## Exercise objective
In the entries that follow, how many lines hold "Loader"? Nothing but the number is expected.

Records contained in a dataset
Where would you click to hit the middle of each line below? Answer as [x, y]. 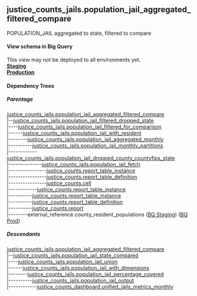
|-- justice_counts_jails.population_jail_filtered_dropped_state [80, 120]
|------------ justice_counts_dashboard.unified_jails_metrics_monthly [90, 287]
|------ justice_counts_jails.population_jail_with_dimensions [78, 268]
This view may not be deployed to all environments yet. [74, 60]
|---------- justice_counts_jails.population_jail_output [70, 280]
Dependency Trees [31, 85]
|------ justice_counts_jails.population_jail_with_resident [74, 133]
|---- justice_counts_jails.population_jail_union [62, 261]
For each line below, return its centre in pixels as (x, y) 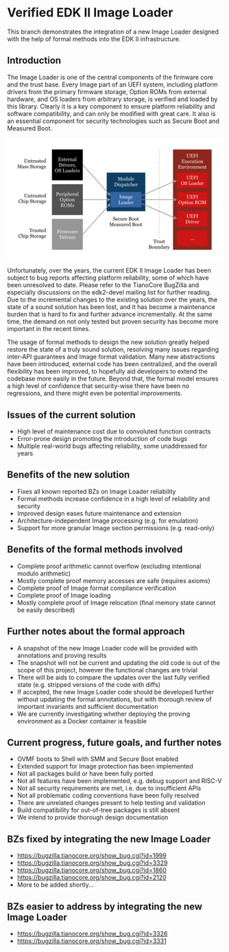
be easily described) (46, 610)
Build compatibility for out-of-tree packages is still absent (98, 810)
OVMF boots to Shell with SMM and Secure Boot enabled (98, 759)
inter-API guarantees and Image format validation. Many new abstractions (111, 357)
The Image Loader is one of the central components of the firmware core (110, 77)
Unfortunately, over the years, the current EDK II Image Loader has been (109, 271)
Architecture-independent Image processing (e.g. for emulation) (108, 521)
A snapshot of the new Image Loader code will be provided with (107, 648)
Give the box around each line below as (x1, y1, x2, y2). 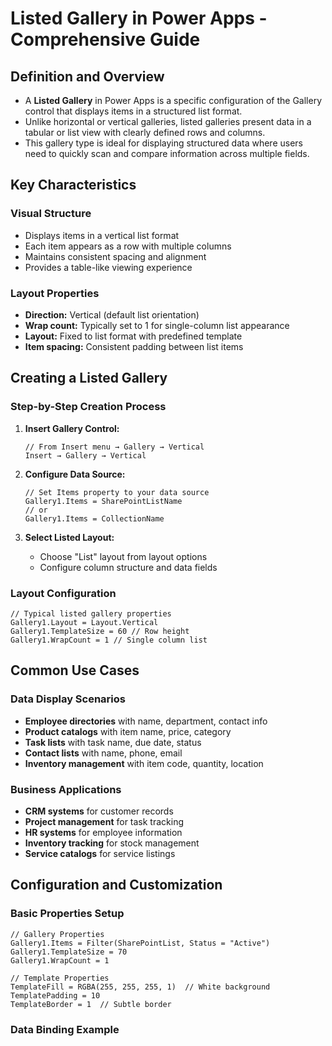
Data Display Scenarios (10, 692, 126, 706)
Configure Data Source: (24, 468, 126, 480)
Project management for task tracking (24, 815, 185, 827)
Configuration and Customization (10, 877, 223, 894)
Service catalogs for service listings (24, 847, 176, 859)
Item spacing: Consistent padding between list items (24, 340, 244, 352)
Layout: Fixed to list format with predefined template (24, 330, 243, 342)
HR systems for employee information (24, 826, 183, 838)
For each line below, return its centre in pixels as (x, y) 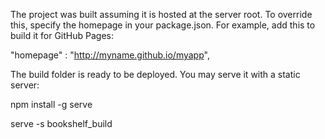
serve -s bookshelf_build (61, 123)
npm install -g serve (51, 104)
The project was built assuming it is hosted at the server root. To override (161, 14)
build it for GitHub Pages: (62, 35)
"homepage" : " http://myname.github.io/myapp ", (110, 55)
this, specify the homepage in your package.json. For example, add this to (163, 25)
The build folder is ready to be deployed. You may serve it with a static (155, 74)
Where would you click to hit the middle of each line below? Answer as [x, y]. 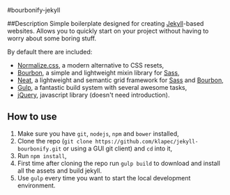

## Response
3